That pleasant experience I expected to be repeated and enlarged upon with the appearance of the book. Sadly, it was not. Instead, I may have learned why no one has written extensively on the connection between Twain and Shakespeare before: there may not be enough solid evidence to support an extended work. If there is, this book does not contain it.

While there is some direct evidence of Twain's use of Shakespeare, Berret introduces little beyond the obvious comments in Is Shakespeare Dead? and looks at the parodies or doctored quotations we all know. What he relies upon most heavily is a series of parallels.

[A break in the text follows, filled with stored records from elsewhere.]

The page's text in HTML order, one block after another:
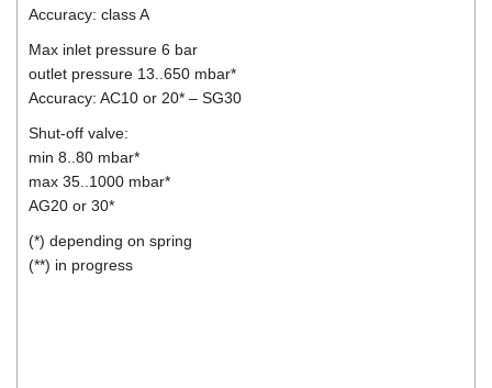
Accuracy: class A
Max inlet pressure 6 bar
outlet pressure 13..650 mbar*
Accuracy: AC10 or 20* – SG30
Shut-off valve:
min 8..80 mbar*
max 35..1000 mbar*
AG20 or 30*
(*) depending on spring
(**) in progress
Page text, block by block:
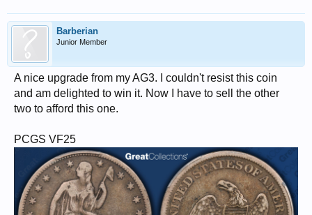
Barberian
Junior Member
A nice upgrade from my AG3. I couldn't resist this coin
and am delighted to win it. Now I have to sell the other
two to afford this one.
PCGS VF25
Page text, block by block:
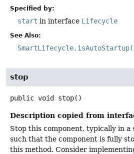
Specified by:
start in interface Lifecycle
See Also:
stop
public void stop()
Description copied from
Stop this component, typically in a
such that the component is fully
this method. Consider
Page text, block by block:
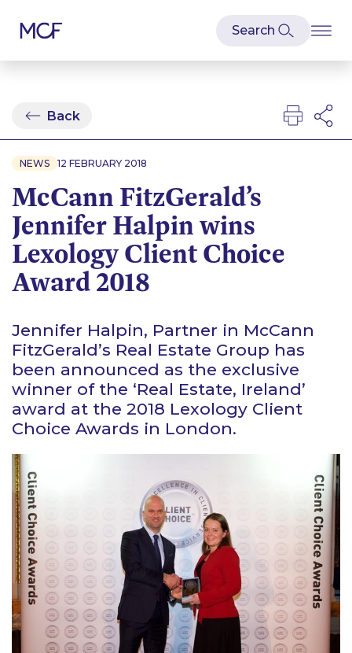
Back
NEWS 12 FEBRUARY 2018
McCann FitzGerald’s
Jennifer Halpin wins
Lexology Client Choice
Award 2018
Jennifer Halpin, Partner in McCann
FitzGerald’s Real Estate Group has
been announced as the exclusive
winner of the ‘Real Estate, Ireland’
award at the 2018 Lexology Client
Choice Awards in London.
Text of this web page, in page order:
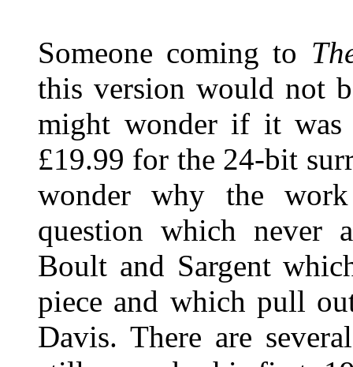
Someone coming to
this version would not
might wonder if it was
£19.99 for the 24-bit
wonder why the
question which never
Boult and Sargent
piece and which pull
Davis. There are
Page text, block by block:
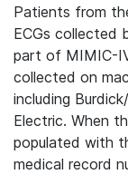
Patients from
ECGs collected
part of MIMIC-
collected on
including
Electric. When
populated with
medical record
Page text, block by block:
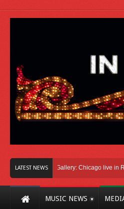
LATEST NEWS
Photo Gallery: Chicago live in
MUSIC NEWS
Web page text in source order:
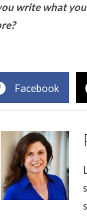
write what
Facebook
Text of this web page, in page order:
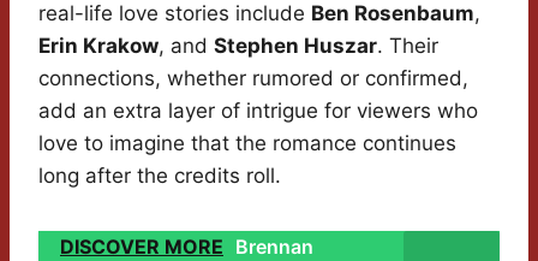
real-life love stories include Ben Rosenbaum,
Erin Krakow, and Stephen Huszar. Their
connections, whether rumored or confirmed,
add an extra layer of intrigue for viewers who
love to imagine that the romance continues
long after the credits roll.
DISCOVER MORE Brennan

Because so many writers lived between Shakespeare and Mark Twain, the existence of a parallel is not proof that the latter used or was influenced by the former. Berret understands this difficulty; and he is, to his credit, an honest critic. He does not attempt to make more of the meager evidence than he should. He clearly tells the reader when he adduces parallel evidence.

On the other hand, without stronger evidence than such parallels, there is not much of a scholarly argument that Twain depended upon Shakespeare in any substantial or interesting way. Sometimes noticing parallels furnishes an investigator with an idea about which influences to investigate. Diligent searching then occasionally brings out proof of the substantial connection which the parallels hinted at. In the case of this book, however, the parallels do not lead to such discoveries. In the end, we are left with no more than interesting speculations about how the bard might have influenced the American.

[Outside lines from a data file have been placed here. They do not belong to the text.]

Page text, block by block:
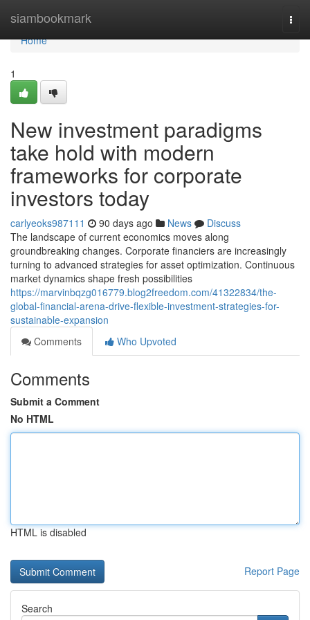
siambookmark
Home
Home
1
New investment paradigms
take hold with modern
frameworks for corporate
investors today
carlyeoks987111 90 days ago News
Discuss
The landscape of current economics moves along
groundbreaking changes. Corporate financiers are increasingly
turning to advanced strategies for asset optimization. Continuous
market dynamics shape fresh possibilities
https://marvinbqzg016779.blog2freedom.com/41322834/the-
global-financial-arena-drive-flexible-investment-strategies-for-
sustainable-expansion
Comments
Who Upvoted
Comments
Submit a Comment
No HTML
HTML is disabled
Report Page
Search
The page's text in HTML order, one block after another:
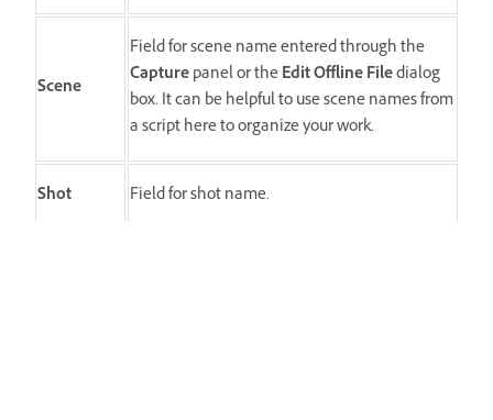
Scene
Field for scene name entered through the
Capturepanel or theEdit Offline Filedialog
box. It can be helpful to use scene names from
a script here to organize your work.
Shot Field for shot name.
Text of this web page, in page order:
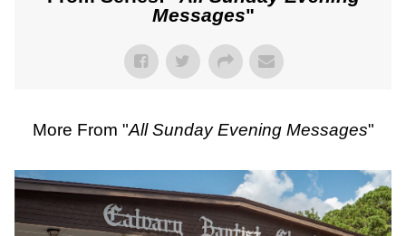
Messages"
More From "All Sunday Evening Messages"
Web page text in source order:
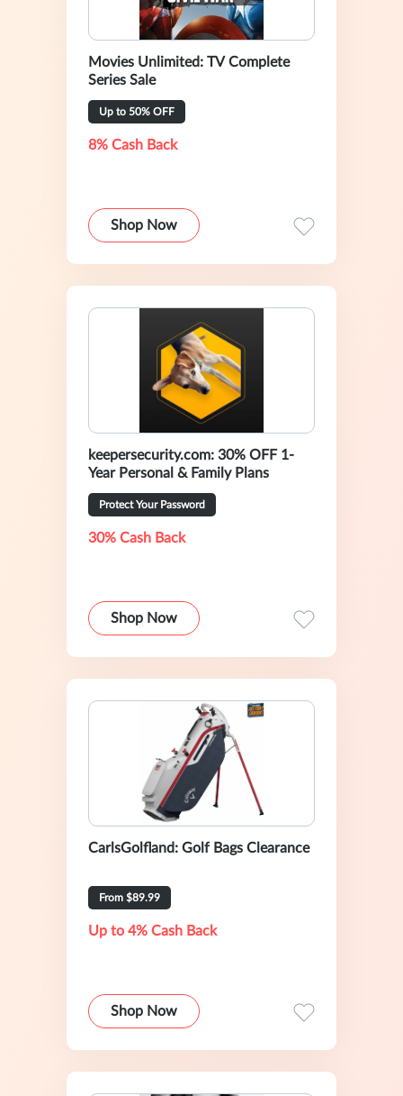
Movies Unlimited: TV Complete
Series Sale
Up to 50% OFF
8% Cash Back
Shop Now
keepersecurity.com: 30% OFF 1-
Year Personal & Family Plans
Protect Your Password
30% Cash Back
Shop Now
CarlsGolfland: Golf Bags Clearance
From $89.99
Up to 4% Cash Back
Shop Now
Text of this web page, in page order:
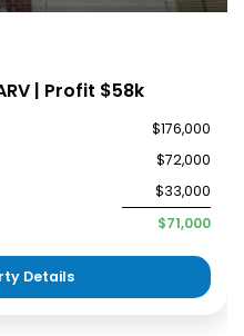
| Profit $58k
$176,000
$72,000
$33,000
$71,000
Details
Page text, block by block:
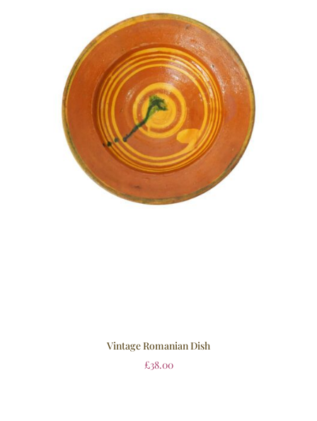
Vintage Romanian Dish
£38.00

The failure to find more than parallels could mean that Berret just did not uncover the evidence. It could mean, however, that substantial evidence is not there to be found. It could be that we have waited more than eighty years since Twain's death for a book linking the progress of his career to his use of Shakespeare because there is no substantial book to be written on the topic.

A second disturbing thing about Berret's book is its organization. The short book contains four chapters labelled biography, comedy, history and tragedy. The author explains this division by saying that a similar schema was introduced by nineteenth century critics, partisans of Darwin and Spencer, who wanted "to describe an evolution in the works of Shakespeare." While Berret recognizes that this scheme does not properly chart Shakespeare's artistic development, he maintains that "it happens to express very well the progression in Mark Twain's use of Shakespeare."

While the chapter titles may look innocent and harmless enough, Berret uses them to give superficial organization to a book which has no real direction. While he states that the book shows the progress of Twain's use of Shakespeare, the first chapter, that on biography, centers on Is Shakespeare Dead? , one of the last of Twain's books. Certainly, progress in artistic development does not begin at the end of a career.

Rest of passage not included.